Sunday, June 30, 2019
Thoughtful Rest
| 'Fru Dagmar Hastrup |
| 'Fru Dagmar Hastrup' second bloom |
| 'Fru Dagmar Hastrup' hip |
| 'Foxi Pavement' hip |
Tuesday, January 1, 2013
New Year's Cherubim Blessing
As a Christmas gift to myself, Mrs. ProfessorRoush had encouraged me to bring back a new garden statue from Indiana while I rented a moving van to retrieve items from the farm. At first appearance, that may seem a long distance to go for a cement statue, but just south of where I grew up is a large statue nursery, with great prices. It is the site of the nude and voluptuous "Eve" that I wrote about in my Garden Musings book, and over the years we had shopped it on occasion, purchasing small items when the mood struck. At Thanksgiving, the missus and I together had noticed this adorable cherub, and we were in agreement that it enhance the theme of my garden and provide a nice focal point. And here it stands now in my garden, 700 miles and six weeks later.The theme of my garden? I like to think of it as a reading garden, a quiet garden for contemplation and knowledge acquisition, combining my dual loves of the garden and the written word. My ideal garden structure is not the construction of a simple greenhouse or potting shed, it is of a comfortable, cool, and well-lighted structure in which to read and write amidst of my garden. Somewhere there, in that vision of personal paradise, I hope to spend my golden days, engaged in the quiet study and worship of life on this prairie.
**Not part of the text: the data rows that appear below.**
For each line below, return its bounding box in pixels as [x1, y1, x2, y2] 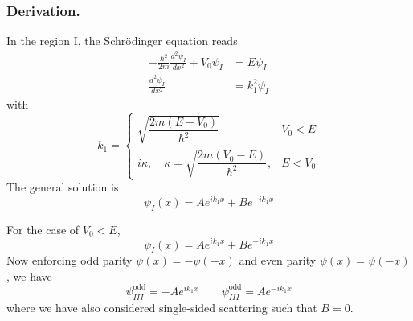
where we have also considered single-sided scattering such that [6, 298, 317, 315]
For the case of [6, 220, 80, 237]
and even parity [239, 252, 317, 269]
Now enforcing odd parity [6, 252, 133, 269]
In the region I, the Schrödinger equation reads [6, 32, 238, 49]
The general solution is [6, 179, 119, 195]
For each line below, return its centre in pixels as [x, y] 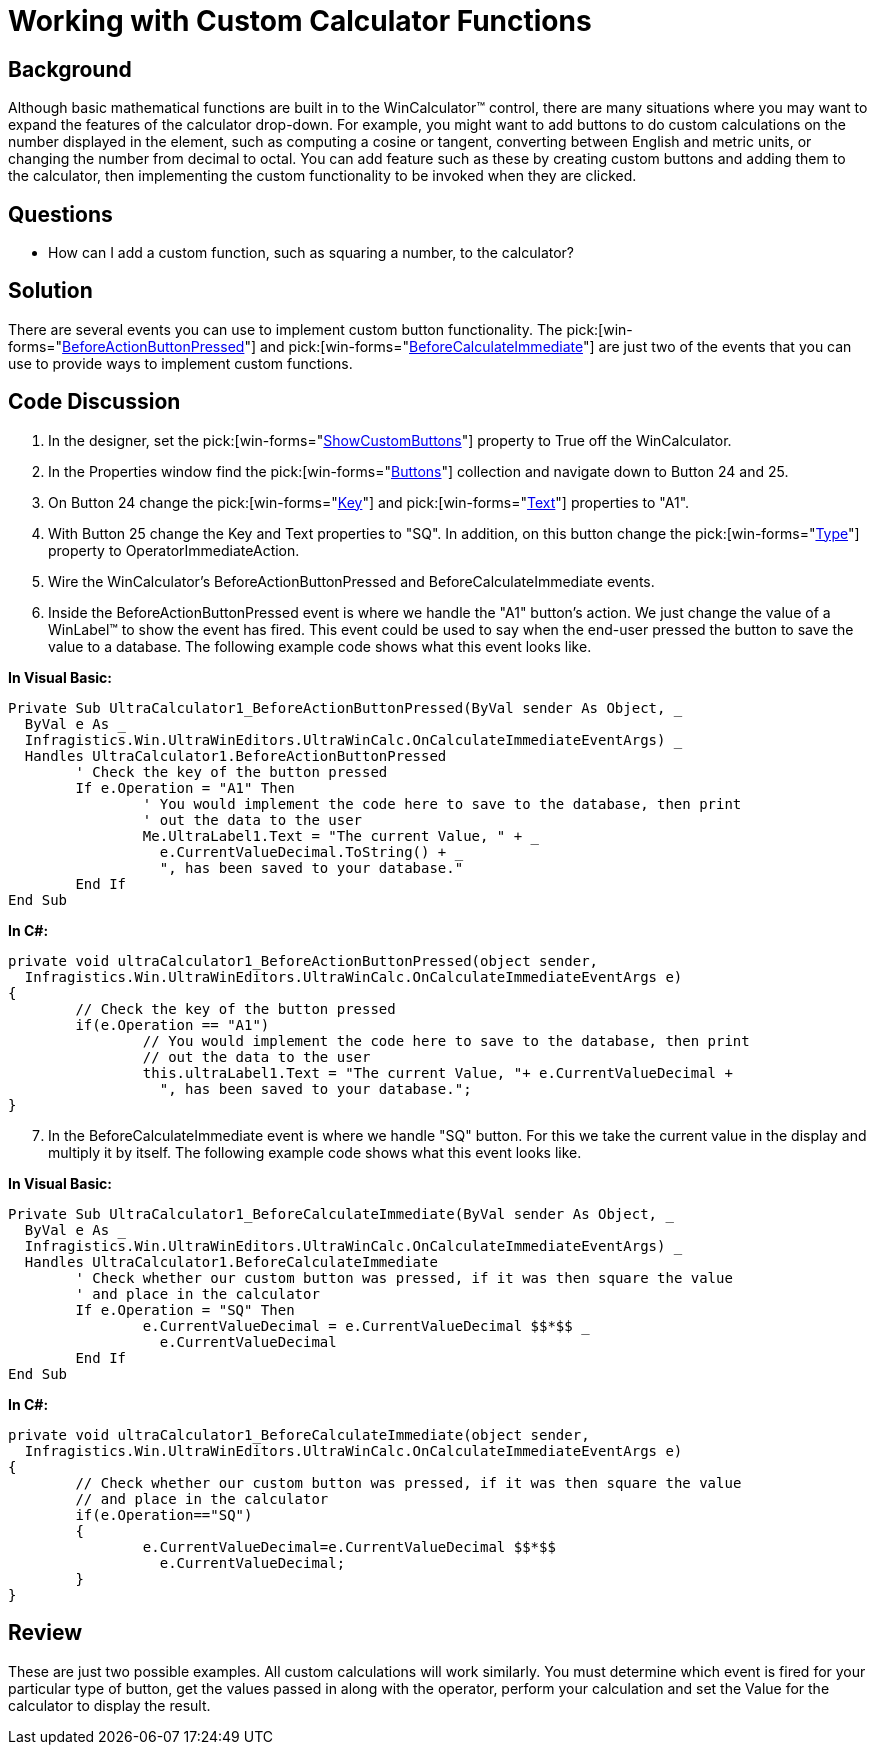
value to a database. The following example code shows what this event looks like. [320, 646]
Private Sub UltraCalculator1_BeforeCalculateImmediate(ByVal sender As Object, [333, 1213]
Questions [60, 214]
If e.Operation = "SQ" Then [185, 1309]
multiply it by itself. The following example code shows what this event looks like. [315, 1152]
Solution [50, 291]
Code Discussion [94, 402]
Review [45, 1633]

I knew enough to call my new statue a "cherub," and I thought the "shushing" gesture was cute, but I was really unaware just how well this particular little cherub would fit my garden. I had little previous knowledge of cherubs except that they are depicted as fat little infants with wings. I was woefully ignorant of a vast amount of religious symbolism and myth, for cherubim are not simply angelic infants floating in heaven, they are the second of nine orders of celestial angels in Christian theology, the personal attendants of God who hold in themselves the special gift of wisdom. This little stone angel with a finger to its lips fits my garden far better than I ever dreamed.I've introduced you before to one of my other "reading garden" statues, my Aga Marsala, holding her book high among the roses. But while writing this blog entry, to my shock, I realized I've never shown you the first of my readers, the angelic reading statue (pictured now at left) that was a birthday gift from Mrs. ProfessorRoush and her diminutive clone many years back. Little they knew at the time that they were gifting me a garden theme and a focus for my days to come. It is a little scary for an old man to realize how transparent he is to the females in his life. An open garden book, perhaps?